The Table 2 below shows the GEM scores for India, 2006 and 1996. It is interesting to note that the scores are highest for PI at 0.573 and lowest for PoERI at 0.231 in 1996. The increase has been smallest for PI from 0.573 in 1996 to.625 in 2006 and the largest for EI from 0.443 in 1996 to 0.546 in 2006.
Women’s Contribution to Science, Engineering and Technology: Historical Analysis
Women’s theoretical engagement with western science has been philosophically varied ranging from
gnosticism and alchemy through to Cartesianism and Newtonian theory.(Rowbotham,1995) If we look at the literature of women who contributed to the development of science and technology, it is not surprising that women have been obliterated from history; Sheila Rowbotham showed a new direction in the analysis of female approaches to technology.

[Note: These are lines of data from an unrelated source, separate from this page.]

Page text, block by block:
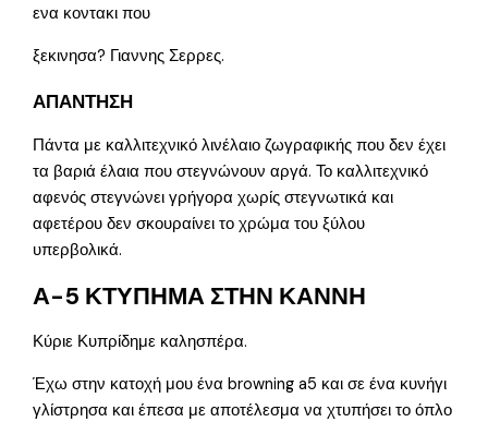
ενα κοντακι που
ξεκινησα? Γιαννης Σερρες.
ΑΠΑΝΤΗΣΗ
Πάντα με καλλιτεχνικό λινέλαιο ζωγραφικής που δεν έχει
τα βαριά έλαια που στεγνώνουν αργά. Το καλλιτεχνικό
αφενός στεγνώνει γρήγορα χωρίς στεγνωτικά και
αφετέρου δεν σκουραίνει το χρώμα του ξύλου
υπερβολικά.
Α-5 ΚΤΥΠΗΜΑ ΣΤΗΝ ΚΑΝΝΗ
Κύριε Κυπρίδημε καλησπέρα.
Έχω στην κατοχή μου ένα browning a5 και σε ένα κυνήγι
γλίστρησα και έπεσα με αποτέλεσμα να χτυπήσει το όπλο

“Rather than viewing history in terms of an undifferentiated structure of patriarchy, it is possible to see women emerging intellectually in some periods and forced into retreat in others” (Rowbotham 2006, pp 36)

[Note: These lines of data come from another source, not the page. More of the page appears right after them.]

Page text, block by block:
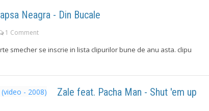
Neagra - Din Bucale
1 Comment
smecher se inscrie in lista clipurilor bune de anu asta. clipu
Zale feat. Pacha Man - Shut 'em up
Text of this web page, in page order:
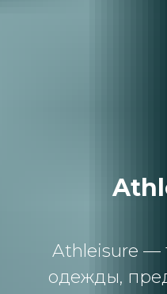
Athleisure —
одежды,

Women’s contribution to science existed since 3000 BC. Women doctors were found in Egypt as early as 3000 BC and ancient babylonian women perfumers developed chemical techniques which were used amongst alchemists in Alexandria as early as the first century AD (Margaret Alic, 1986). Traditionally women played a key role in
food gathering, collecting fuel, finding nutrition for crops and animals, organic recycling, collection fodder, producing, processing, marketing and preparing food along with performing other household duties. They had the ability to spot healthy plants and preserve their seeds for sowing for the next year. Alic mentioned the story of the Arab slave girl, called Tawaddud, whose intelligence and knowledge ‘outwitted the readers of the Koran, doctors of law, and medicine, scientists, and philosophers…’ (ibid) It has also been seen that in the Byzantine Empire, a succession of women rulers were scientists.
“In China women engineers and Taoists adepts pushed science and technology forward at a steady rate… Women studied at the medical school in Baghdad and female alchemists followed the teachings of Maria the Jewess. If Moslem women scholars are not recorded in the historical text, their existence is at least testified to by stories from the Arabian Nights.” (M. Alic 1996, pp 47)

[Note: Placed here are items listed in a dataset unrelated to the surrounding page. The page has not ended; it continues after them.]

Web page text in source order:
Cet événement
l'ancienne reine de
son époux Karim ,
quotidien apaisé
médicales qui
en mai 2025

As Rowbotham points out historically, class has been a very important factor which enabled women to enter the world of science. The Byzantine Emperor Alexius’s daughter, Anna Comnena wrote a book called ‘TheAlexiad’ which contained detailed description of military technology and weapons. Also elsewhere in Japan, Empress Shotuku-Tenno produced the earliest printed documents in any country (George Sharton, 1927). In the 11-12 century, Trotula of Salerno worked as a female physician and had several writings on women’s health, e. g. diseases of women, treatments for women (many of these were of Muslim origin), and women’s cosmetics. These texts were a major source of information on women’s health in medieval Europe. Secondly the crafts skills which the women possessed were also considered to be an important factor for women’s entry into this field. Textile crafts where women in many cultures spun silk, wool and linen were originally female trades and were closely related to domestic and household duties. Huang Tao P’o, well known as the ‘inventor of loom’ from China was the textile technologist who brought the knowledge of cotton growing, spinning and weaving from Hainan to the Yangtze (ibid). Thirdly, family connections were equally important in women’s contribution and entry into science. Hypatia ofAlexandria (AD 370) was the daughter of the well known astronomer and, mathematician, Theon. She designed a plane astrolabe for measuring the positions ofthe planets and the sun to calculate the time and zodiac sign.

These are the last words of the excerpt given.